Последние несколько лет он нигде не работал. И становился бесконечно далеким от себя самого прежнего.
...Он был романтиком. Шестидесятником. Не зря любил Шпаликова, Визбора, Окуджаву, с их щемяще светлой нежностью. Он так и не повзрослел. Помню, как-то я процитировала Данте: "Земную жизнь, пройдя наполовину, я очутился в горестном лесу..." (имея в виду 35-летнего чеховского героя). "Ты что?! - искренне возмутился Савостин. - Какая же это половина жизни? Мне тридцать пять. Я что ж, по-твоему, уже в лесу?!"
Так же неподдельно он возмущался, когда его оштрафовали в трамвае: кондукторша отказалась поверить в то, что он еще студент... а он почти до сорока проездил по студенческому билету. Он не прикидывался и не был инфантилен - просто в душе он, разменяв любой десяток, оставался подростком. Наивным и ранимым. Беззащитным. Беспомощным.
Это чудовищная глупость - считать, что "талант всегда пробьет себе дорогу". Настоящий талант, как правило, скромен. И "пробивать дорогу" ему нечем - ни когтей, ни зубов... ничего "пробивательного" природой ему не предложено. Он весь - как оголенный нерв. От грубого прикосновения - больно.
Новых "условий игры" Савостин не принял: деньги были для него не целью жизни, а всего лишь "звенящими возможностями". Которых катастрофически не хватало. И он влезал в долги, частенько за один день обегая полгорода. Потому что тех, кто мог ссудить ему червонец, становилось все меньше. Круг общенья таял. Видеть его, темного и опухшего со вчерашнего перепоя, просительно заглядывающего тебе в лицо, было невыносимо. Он предавал себя тем, что спивался. Себя - и тех, кто его по-прежнему любил.
Спасти его было невозможно. И это не "жалкий лепет оправданья": спасти от водки можно лишь того, кто сам этого хочет. Савостин - не хотел. Наверное, ТАК ему было проще.
Как и тысячи других русских интеллигентов, Савостин заливал водкой и личную тоску, и общую неустроенность мироздания. В обществе, помешанном на "бабках", места ему не нашлось. "Взрослые дети" здесь не выживают.
В любимой чеховской пьесе Савостина - "Дяде Ване" - герой остервенело кричит: "Если бы я жил нормально, то из меня мог бы выйти Шопенгауэр, Достоевский!" А другой отвечает: "Те, которые будут жить через сто, двести лет после нас и которые будут презирать нас за то, что мы прожили свои жизни так глупо и так безвкусно, - те, быть может, найдут средство, как быть счастливыми, а мы... У нас только одна надежда и есть. Надежда, что когда мы будем почивать в своих гробах, то нас посетят видения, быть может, даже приятные..."

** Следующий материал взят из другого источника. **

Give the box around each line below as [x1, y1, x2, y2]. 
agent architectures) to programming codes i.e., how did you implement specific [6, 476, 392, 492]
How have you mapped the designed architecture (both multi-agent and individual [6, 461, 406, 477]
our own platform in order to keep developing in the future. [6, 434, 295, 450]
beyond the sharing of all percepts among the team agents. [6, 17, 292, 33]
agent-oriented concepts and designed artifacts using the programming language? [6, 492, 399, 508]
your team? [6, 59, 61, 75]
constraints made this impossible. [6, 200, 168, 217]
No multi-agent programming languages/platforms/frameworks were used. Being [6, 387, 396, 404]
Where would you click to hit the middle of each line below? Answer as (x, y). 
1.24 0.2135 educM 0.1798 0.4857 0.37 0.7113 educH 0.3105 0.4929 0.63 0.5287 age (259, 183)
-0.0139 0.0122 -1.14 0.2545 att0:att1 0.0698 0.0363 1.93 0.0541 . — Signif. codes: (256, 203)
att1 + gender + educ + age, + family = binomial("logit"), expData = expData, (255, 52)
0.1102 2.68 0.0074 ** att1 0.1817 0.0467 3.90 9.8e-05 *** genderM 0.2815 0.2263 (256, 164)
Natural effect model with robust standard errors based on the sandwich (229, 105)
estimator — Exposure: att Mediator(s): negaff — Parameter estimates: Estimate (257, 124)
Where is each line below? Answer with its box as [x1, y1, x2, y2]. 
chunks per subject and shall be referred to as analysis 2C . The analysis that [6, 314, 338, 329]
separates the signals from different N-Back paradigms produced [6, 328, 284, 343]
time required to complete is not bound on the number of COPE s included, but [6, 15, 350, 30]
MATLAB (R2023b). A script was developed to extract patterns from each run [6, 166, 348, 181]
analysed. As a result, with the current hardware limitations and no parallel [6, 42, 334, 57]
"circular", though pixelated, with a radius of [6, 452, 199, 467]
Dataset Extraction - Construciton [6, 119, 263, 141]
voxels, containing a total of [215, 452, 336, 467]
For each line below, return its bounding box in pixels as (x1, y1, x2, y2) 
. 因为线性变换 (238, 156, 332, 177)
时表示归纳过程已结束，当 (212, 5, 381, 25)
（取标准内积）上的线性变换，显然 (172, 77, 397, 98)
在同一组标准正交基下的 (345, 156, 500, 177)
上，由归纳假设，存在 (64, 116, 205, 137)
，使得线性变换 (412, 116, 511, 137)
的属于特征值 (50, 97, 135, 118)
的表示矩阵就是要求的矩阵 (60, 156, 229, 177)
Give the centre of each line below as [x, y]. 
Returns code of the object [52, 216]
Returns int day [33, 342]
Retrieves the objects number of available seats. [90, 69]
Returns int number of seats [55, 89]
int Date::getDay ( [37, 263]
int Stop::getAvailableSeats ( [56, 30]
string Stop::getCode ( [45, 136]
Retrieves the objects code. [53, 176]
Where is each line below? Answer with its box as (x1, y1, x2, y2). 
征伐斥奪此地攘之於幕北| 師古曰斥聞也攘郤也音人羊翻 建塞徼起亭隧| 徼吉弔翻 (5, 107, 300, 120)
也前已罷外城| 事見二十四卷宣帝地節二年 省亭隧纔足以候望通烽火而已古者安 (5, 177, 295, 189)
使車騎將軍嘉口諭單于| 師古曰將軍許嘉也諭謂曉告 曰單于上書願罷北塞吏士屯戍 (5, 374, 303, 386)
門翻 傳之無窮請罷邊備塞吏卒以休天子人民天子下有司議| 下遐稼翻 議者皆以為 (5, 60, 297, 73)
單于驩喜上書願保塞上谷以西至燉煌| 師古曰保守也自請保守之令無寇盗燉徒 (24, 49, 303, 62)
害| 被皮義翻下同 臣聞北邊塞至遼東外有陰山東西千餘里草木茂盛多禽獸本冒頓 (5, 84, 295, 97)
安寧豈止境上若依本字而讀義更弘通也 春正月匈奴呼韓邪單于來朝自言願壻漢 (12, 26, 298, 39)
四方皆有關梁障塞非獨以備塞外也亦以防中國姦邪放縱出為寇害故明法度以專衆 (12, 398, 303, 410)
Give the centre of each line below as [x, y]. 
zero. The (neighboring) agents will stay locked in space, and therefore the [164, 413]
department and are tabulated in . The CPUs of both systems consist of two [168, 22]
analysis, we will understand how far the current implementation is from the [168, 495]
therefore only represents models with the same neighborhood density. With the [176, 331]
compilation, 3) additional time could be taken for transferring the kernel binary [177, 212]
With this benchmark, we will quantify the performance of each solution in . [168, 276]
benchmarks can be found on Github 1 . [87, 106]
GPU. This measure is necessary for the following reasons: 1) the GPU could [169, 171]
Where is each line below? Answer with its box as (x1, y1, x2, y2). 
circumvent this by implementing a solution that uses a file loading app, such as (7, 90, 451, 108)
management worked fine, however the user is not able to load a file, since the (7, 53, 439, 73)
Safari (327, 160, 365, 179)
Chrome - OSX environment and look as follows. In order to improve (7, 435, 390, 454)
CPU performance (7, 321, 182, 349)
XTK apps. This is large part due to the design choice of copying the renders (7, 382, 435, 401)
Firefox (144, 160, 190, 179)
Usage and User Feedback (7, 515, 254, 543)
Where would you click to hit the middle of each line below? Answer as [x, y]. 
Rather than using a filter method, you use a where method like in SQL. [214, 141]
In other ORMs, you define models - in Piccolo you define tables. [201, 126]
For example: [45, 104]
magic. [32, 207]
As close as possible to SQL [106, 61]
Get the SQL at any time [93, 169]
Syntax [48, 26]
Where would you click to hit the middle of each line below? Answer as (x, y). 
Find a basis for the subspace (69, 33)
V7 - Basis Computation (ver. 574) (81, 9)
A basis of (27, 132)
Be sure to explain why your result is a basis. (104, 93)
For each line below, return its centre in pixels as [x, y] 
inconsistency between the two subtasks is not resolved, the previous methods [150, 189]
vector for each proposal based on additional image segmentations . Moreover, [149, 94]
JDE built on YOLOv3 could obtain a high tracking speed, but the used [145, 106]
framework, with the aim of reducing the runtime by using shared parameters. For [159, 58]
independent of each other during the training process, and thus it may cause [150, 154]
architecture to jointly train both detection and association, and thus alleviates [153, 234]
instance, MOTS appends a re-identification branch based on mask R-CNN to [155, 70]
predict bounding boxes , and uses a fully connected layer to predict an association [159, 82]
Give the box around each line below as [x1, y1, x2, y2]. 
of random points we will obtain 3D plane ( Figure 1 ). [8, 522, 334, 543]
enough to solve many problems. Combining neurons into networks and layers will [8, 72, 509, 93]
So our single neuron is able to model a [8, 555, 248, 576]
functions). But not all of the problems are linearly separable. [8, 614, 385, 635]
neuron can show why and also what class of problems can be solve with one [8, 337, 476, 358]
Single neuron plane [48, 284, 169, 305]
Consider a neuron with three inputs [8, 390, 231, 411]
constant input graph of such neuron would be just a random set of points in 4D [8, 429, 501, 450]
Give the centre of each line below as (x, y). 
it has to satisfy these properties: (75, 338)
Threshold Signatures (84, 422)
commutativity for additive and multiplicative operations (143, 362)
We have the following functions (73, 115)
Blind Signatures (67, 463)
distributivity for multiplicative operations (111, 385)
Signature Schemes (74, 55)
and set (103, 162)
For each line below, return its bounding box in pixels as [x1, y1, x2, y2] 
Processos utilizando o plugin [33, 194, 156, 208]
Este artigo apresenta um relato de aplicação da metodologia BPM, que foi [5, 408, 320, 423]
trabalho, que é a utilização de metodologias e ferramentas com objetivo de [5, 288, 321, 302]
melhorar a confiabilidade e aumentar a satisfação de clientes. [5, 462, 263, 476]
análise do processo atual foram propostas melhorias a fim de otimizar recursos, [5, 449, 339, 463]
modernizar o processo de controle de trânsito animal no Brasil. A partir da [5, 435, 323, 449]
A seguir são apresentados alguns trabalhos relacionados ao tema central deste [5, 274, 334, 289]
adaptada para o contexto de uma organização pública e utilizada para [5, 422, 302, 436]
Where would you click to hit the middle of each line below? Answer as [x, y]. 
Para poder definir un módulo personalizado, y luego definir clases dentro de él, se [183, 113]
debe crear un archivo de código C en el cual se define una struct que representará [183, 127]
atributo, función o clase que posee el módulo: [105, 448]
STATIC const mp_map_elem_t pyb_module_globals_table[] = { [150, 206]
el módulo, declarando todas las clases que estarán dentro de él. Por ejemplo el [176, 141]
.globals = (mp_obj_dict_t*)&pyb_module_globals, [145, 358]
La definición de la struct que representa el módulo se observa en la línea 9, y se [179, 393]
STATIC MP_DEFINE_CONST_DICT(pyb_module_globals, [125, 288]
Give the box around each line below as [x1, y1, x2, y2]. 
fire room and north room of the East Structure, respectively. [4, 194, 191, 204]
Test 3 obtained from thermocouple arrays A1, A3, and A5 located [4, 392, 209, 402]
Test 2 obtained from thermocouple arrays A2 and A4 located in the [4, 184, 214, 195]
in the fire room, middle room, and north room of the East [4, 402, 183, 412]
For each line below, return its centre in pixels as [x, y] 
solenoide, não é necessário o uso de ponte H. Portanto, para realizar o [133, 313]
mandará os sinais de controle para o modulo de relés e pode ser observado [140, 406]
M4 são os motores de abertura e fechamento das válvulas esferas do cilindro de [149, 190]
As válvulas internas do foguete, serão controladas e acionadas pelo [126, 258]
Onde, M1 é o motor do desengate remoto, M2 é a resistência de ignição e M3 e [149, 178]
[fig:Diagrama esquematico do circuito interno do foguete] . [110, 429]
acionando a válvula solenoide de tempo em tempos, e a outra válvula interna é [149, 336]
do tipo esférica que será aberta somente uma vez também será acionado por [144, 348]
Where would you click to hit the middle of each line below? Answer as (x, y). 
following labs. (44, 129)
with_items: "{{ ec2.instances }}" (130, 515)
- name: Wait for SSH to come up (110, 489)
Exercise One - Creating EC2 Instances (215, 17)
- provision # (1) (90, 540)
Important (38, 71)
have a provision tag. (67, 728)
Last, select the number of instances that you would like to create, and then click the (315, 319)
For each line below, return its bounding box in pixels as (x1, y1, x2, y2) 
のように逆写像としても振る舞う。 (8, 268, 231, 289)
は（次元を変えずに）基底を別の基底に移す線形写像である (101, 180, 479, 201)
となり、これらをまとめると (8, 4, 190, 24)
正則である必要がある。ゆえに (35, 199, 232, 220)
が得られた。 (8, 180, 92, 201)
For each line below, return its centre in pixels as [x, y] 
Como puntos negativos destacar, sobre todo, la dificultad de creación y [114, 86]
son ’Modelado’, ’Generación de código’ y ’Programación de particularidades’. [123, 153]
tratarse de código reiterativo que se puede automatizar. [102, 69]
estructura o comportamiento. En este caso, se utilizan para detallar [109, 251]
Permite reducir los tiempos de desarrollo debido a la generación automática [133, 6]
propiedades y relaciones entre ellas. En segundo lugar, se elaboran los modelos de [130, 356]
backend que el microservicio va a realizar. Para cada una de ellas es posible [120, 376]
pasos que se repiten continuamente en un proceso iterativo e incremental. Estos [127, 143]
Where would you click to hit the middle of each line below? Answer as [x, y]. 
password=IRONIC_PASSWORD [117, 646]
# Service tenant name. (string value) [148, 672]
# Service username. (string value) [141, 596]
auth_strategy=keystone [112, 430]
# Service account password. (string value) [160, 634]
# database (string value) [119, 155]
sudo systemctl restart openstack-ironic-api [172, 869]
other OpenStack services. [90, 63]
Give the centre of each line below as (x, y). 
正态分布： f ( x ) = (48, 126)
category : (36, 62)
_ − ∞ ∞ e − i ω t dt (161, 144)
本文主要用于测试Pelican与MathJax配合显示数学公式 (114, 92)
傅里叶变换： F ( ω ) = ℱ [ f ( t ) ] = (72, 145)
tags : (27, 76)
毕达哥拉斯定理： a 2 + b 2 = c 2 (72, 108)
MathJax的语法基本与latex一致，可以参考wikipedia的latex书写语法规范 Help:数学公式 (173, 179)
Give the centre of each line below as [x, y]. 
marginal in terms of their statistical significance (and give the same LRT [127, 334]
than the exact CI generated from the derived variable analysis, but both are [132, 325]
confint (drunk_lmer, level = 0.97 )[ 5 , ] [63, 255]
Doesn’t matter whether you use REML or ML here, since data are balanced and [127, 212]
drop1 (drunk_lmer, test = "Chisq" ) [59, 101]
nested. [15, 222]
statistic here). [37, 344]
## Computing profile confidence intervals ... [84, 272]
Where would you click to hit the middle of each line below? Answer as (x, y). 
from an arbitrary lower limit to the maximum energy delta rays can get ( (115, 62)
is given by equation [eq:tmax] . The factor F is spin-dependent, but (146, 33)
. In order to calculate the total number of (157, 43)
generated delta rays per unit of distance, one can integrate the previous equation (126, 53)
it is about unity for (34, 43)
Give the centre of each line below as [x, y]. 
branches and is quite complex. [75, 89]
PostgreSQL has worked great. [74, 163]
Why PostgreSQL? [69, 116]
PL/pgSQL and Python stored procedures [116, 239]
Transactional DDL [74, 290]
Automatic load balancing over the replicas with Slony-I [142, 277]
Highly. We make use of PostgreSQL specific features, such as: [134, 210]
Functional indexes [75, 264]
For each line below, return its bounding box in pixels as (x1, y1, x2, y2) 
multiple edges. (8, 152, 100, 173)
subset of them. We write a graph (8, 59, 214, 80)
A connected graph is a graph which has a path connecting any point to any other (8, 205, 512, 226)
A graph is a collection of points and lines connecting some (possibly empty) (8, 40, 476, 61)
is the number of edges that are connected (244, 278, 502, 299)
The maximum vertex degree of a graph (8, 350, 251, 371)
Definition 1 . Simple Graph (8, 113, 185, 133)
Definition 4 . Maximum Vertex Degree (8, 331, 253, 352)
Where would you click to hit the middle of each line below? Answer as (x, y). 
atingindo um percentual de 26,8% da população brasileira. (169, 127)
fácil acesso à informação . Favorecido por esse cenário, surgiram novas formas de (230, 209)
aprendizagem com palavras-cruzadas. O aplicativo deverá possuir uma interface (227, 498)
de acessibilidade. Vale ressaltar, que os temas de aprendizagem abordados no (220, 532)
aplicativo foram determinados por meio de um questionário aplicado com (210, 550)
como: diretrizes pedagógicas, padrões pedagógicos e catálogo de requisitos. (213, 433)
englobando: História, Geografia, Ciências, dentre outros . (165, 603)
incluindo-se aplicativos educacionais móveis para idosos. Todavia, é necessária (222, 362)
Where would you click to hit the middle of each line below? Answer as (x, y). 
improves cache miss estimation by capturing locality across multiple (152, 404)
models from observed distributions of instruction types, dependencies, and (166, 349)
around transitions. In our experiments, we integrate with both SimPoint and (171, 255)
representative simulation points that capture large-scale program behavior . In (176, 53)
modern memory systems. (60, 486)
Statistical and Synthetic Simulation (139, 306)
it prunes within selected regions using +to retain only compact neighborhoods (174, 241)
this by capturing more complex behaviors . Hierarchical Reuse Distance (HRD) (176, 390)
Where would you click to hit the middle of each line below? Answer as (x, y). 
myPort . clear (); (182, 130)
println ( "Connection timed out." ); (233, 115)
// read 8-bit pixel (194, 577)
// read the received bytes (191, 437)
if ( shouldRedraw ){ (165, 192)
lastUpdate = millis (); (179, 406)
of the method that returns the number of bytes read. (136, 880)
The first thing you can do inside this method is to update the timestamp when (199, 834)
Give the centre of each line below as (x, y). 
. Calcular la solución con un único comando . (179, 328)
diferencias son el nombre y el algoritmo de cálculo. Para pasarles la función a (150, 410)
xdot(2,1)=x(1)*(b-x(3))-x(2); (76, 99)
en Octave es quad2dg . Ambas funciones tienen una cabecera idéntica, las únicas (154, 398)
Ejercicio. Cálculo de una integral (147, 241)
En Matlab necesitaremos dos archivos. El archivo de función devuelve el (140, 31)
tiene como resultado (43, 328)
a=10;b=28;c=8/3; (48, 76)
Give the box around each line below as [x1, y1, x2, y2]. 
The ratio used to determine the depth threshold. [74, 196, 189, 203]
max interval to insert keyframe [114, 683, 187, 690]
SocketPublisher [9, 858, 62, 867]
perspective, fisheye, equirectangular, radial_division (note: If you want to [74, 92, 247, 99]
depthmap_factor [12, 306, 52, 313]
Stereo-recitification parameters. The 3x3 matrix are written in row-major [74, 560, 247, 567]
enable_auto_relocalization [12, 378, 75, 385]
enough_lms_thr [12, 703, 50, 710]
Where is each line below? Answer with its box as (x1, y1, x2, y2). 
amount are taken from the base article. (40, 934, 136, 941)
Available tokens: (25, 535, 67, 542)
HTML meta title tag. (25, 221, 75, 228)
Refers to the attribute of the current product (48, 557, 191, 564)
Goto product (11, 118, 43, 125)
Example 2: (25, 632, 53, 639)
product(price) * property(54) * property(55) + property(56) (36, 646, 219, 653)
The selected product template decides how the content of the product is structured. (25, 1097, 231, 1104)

...Савостин - отмучился. Да пошлет ему Господь приятных видений. Я знаю, что, умирая, он всех простил. Иначе и быть не могло - он зла не помнил. Мы тоже прощаем его. Не только с ним - с той частью себя, которая с Савостиным, несмотря ни на что, была накрепко связана. А помнить его мы будем, пока живем. Молодого, красивого, умного, светлого и взором и душой... НАСТОЯЩЕГО. Amen.